Thompson - critical of athletics chiefs. (Allsport)
THOMPSON SLAMS ATHLETICS CHIEFS
By Damian Spellman, PA Sport
Former world and Olympic decathlon champion Daley Thompson on Sunday accused
athletics chiefs of putting money before the need to eliminate drugs from the
sport.
Speaking just hours after Russian Olga Yegorova carried off the 5,000m gold
medal at the World Championships in Edmonton despite having earlier tested
positive for the banned drug EPO, Thompson urged the authorities to launch a
fresh purge on the cheats.
Yegorova - the subject of a very public trackside protest by British athletes
Paula Radcliffe and Hayley Tullet on Friday - was reinstated after having a ban
lifted when it was discovered that the original test had not been carried out in
the correct way.
"It seems to me that she's been let off on a technicality for the EPO," said
Thompson, speaking on Radio 5 Live's Sportsweek programme from Canada.
"EPO is one of those things that you don't get in cough mixture, you don't
get it in any over the counter medicine, you can only get it into your body
because you've put it there.
"So her getting away with it on a technicality just seems such a shame
because I think it sends out another message to people that it's possible to
cheat and get away with it now.
"I would rather we fell down because we're trying too hard to eliminate the
drugs cheats than to think that my sport wasn't doing enough to catch them.
"There will always be people who will try to cheat. People cheat on taxes,
people cheat on their wives, people cheat on their husbands.
"It's a fact of life that there'll always be people happy to take short cuts.
I don't think the war against cheating will ever be won.
"But what I do think is that we have to be vigilant and we have to take the
fight to them and we have to be prepared to go to court and face litigation and
whatever in order to show people that we really care about the sport.
"The people in charge, it seems to me, only care about money and their
position, and I think the sport should be more important than them."
Thompson's charge was quickly denied by IAAF general secretary Istvan Gyulai,
who said that the governing body had little choice but to reinstate Yegorova
because of the irregularities with the first test in Paris.
He dismissed Thompson's claim that money was the overriding consideration and
promised that the fight against drugs in the sport would go on.
"I don't believe that if what we have done here is followed closely and
looked at in detail, that we can be accused of anything," he said.

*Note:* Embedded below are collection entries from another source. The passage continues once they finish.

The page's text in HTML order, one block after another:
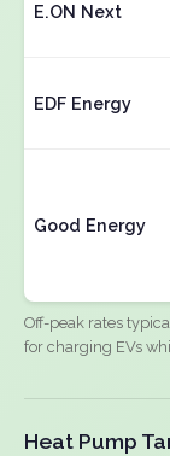
E.ON Next
EDF Energy
Good Energy
Off-peak rates
for charging EVs
Heat Pump
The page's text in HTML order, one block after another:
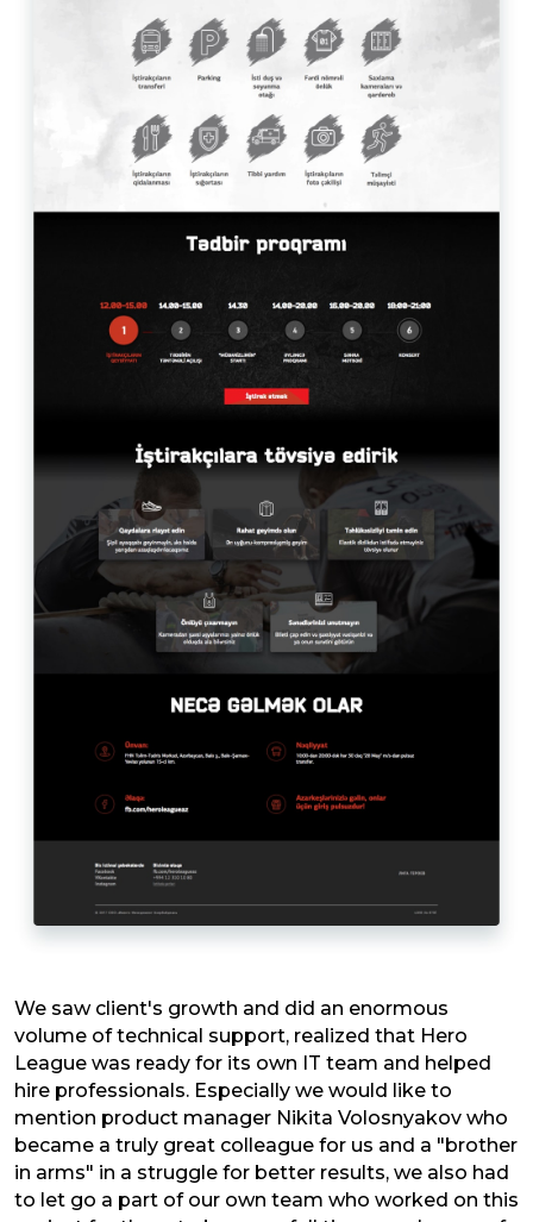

"Performance is important, nobody can deny that. Daley Thompson would be the
last to say that performance doesn't matter. But money is also important. We
wouldn't be able to run our programme.
"But to make a direct link between EPO or drugs or cheating and money, I
think that would be a farcical conclusion.
"We will continue to fight against drugs, but I don't believe it's as
widespread as some of the media present it.
"Drugs are a side of sport, not athletics, of sport, and if we are going to
fight it, that has to be done together, all sports, all sports federations,
society.
"It's not just for athletics and not just for the IAAF to play the role we
have to."
Meanwhile, Thompson blamed the relative lack of British success in Edmonton on
the glory days in last summer's Sydney Olympics.
"I actually think that we've stood still and enjoyed ourselves and sort of
patted ourselves on the back when all the rest of the world are thinking: 'We've
got to get better, we've got to catch up to the British'," he said.
"Now we're at the back of the pack whereas we should have been continuing to
want to get better and make some more improvements."